Here are updates from some notable stories from 2017.

Shannon Jones

The story: On Nov. 18, 2015, Jones 5 Auto Sales closed down as angry car owners scrambled to recover their vehicles from the Corvallis consignment lot before they could be hauled off by commercial creditors or seized as evidence by police. An investigation determined that owner Shannon Jones had fleeced dozens of victims out of almost $1.4 million through an elaborate, multiyear scheme. Among other scams, he sold cars to multiple buyers, kept the proceeds from consignment sales and used titles to vehicles he did not own as collateral for loans.

The latest: In a deal with federal prosecutors, Jones pleaded guilty to a single count of wire fraud on May 16 in U.S. District Court in Eugene. He was sentenced to 2½ years in prison and ordered to pay restitution. On July 26, the 46-year-old Jones reported to the Federal Correctional Institution in Sheridan to begin serving his time.

C2C Trail

The story: Local outdoors enthusiasts have been working since the 1970s to create the Corvallis to the Sea Trail, a pathway that would take hikers, bicyclists and horseback riders from the valley to the coast. Early efforts were stymied by the difficulties of working with multiple government agencies, timber companies and private landowners, and the project lay dormant until 2003, when the all-volunteer Corvallis to the Sea Trail Partnership was formed to revive the effort.

The latest: Last September, the C2C Trail’s eastern half — a 32-mile segment from downtown Corvallis to Big Elk Campground in the Coast Range near Harlan — officially opened. It will probably take another two years or more to complete the western half of the trail, a 30-mile segment that ends at Ona Beach State Park south of Newport. Some 25 miles of the route runs through the Siuslaw National Forest, and federal regulations require a formal environmental impact assessment before work can begin. C2C Trail backers are working with Siuslaw officials to accelerate the process.

OSU expansion plans

The story: While growing student numbers at Oregon State University’s main campus have caused friction with some Corvallis residents and led the university to cap enrollment at 28,000 locally, OSU has been pursuing plans to expand its operations in Bend and Newport.

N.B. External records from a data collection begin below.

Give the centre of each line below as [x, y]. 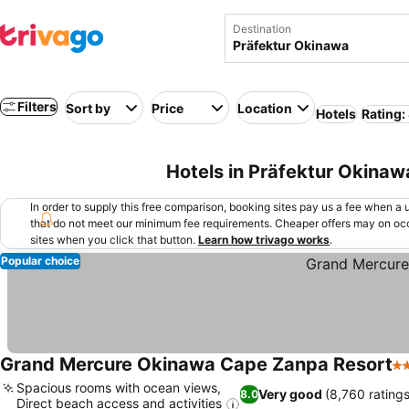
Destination [262, 29]
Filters [37, 106]
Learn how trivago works [264, 240]
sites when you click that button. [113, 240]
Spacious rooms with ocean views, [119, 388]
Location [265, 108]
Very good [291, 394]
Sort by [88, 108]
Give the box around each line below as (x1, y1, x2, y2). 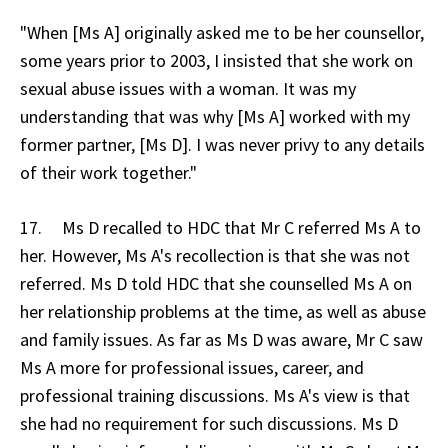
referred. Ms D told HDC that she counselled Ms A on (20, 271, 412, 295)
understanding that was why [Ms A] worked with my (20, 104, 410, 128)
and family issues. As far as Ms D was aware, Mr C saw (20, 327, 423, 351)
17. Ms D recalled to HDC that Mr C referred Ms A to (20, 215, 421, 239)
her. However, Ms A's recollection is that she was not (20, 243, 410, 267)
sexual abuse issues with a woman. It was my (20, 76, 356, 100)
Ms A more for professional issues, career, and (20, 355, 364, 379)
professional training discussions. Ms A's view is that (20, 383, 410, 407)
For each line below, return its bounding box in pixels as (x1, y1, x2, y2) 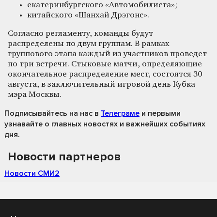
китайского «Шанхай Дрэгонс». (27, 11, 149, 19)
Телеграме (101, 108, 139, 118)
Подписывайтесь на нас (4, 108, 93, 118)
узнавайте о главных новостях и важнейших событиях (4, 119, 205, 129)
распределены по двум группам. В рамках (8, 39, 170, 48)
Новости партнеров (8, 149, 121, 164)
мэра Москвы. (8, 90, 62, 99)
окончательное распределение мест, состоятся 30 (8, 70, 202, 78)
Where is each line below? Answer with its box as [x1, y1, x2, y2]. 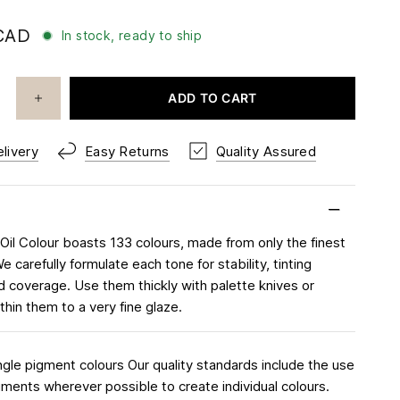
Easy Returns [84, 142, 170, 160]
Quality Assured [215, 142, 317, 160]
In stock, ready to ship [62, 28, 203, 44]
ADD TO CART [168, 90, 257, 106]
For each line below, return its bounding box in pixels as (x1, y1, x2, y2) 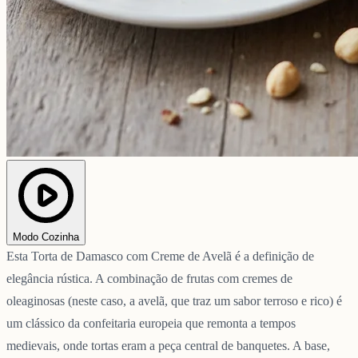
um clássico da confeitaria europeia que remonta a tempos (6, 316, 296, 330)
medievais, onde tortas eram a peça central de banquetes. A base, (6, 338, 330, 352)
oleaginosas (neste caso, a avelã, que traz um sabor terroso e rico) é (6, 293, 342, 308)
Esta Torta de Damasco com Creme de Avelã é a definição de (6, 249, 314, 263)
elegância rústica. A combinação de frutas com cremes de (6, 271, 292, 285)
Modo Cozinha (13, 230, 79, 243)
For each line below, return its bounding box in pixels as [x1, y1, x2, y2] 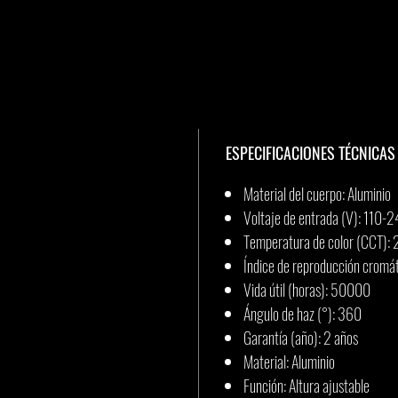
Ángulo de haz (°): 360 [243, 302, 362, 325]
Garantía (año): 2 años [243, 326, 358, 349]
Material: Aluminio [243, 350, 335, 373]
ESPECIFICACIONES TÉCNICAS [226, 141, 395, 164]
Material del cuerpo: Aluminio [243, 182, 391, 205]
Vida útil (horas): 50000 [243, 278, 370, 301]
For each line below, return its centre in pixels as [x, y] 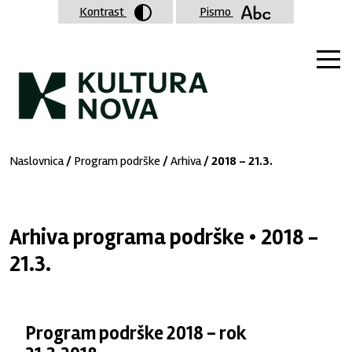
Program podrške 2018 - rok [136, 334]
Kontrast [103, 12]
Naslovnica [37, 161]
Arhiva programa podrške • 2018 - [164, 237]
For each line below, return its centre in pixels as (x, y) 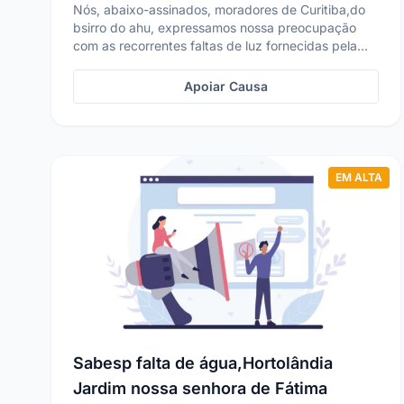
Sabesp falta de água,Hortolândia (203, 363)
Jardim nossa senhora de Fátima (200, 388)
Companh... (107, 64)
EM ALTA (359, 177)
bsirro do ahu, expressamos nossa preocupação (115, 28)
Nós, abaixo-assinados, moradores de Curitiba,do (219, 9)
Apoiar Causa (226, 86)
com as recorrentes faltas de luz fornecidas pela (215, 46)

The latest: Both satellite campuses got a boost in 2017. On Oct. 30, the Deschutes County Board of Commissioners voted to sell a 72-acre former landfill to the university. The site is adjacent to OSU-Cascades, which opened on 10 acres in 2016. Along with a 46-acre former pumice mine previously acquired by OSU, the university now owns 128 acres in Bend, where it eventually hopes to enroll up to 5,000 students. On Nov. 15, OSU unveiled plans for a 72,000-square-foot classroom and laboratory building on Newport’s Yaquina Bay to support its Marine Studies Initiative. While critics object to the structure’s siting in a tsunami zone, university officials claim the building’s design will allow it to function as an evacuation center. By 2025, OSU expects to be educating 500 students a year at the Newport campus.